▶ About this task:
Print each entry word for word without images.

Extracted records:
=====
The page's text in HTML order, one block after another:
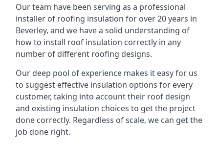
Our team have been serving as a professional
installer of roofing insulation for over 20 years in
Beverley, and we have a solid understanding of
how to install roof insulation correctly in any
number of different roofing designs.
Our deep pool of experience makes it easy for us
to suggest effective insulation options for every
customer, taking into account their roof design
and existing insulation choices to get the project
done correctly. Regardless of scale, we can get the
job done right.
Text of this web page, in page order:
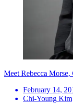
Meet Rebecca
February 14,
Chi-Young Kim
=====
▶ Your response:
The page's text in HTML order, one block after another:
Our team have been serving as a professional
installer of roofing insulation for over 20 years in
Beverley, and we have a solid understanding of
how to install roof insulation correctly in any
number of different roofing designs.
Our deep pool of experience makes it easy for us
to suggest effective insulation options for every
customer, taking into account their roof design
and existing insulation choices to get the project
done correctly. Regardless of scale, we can get the
job done right.
Text of this web page, in page order:
Meet Rebecca
February 14,
Chi-Young Kim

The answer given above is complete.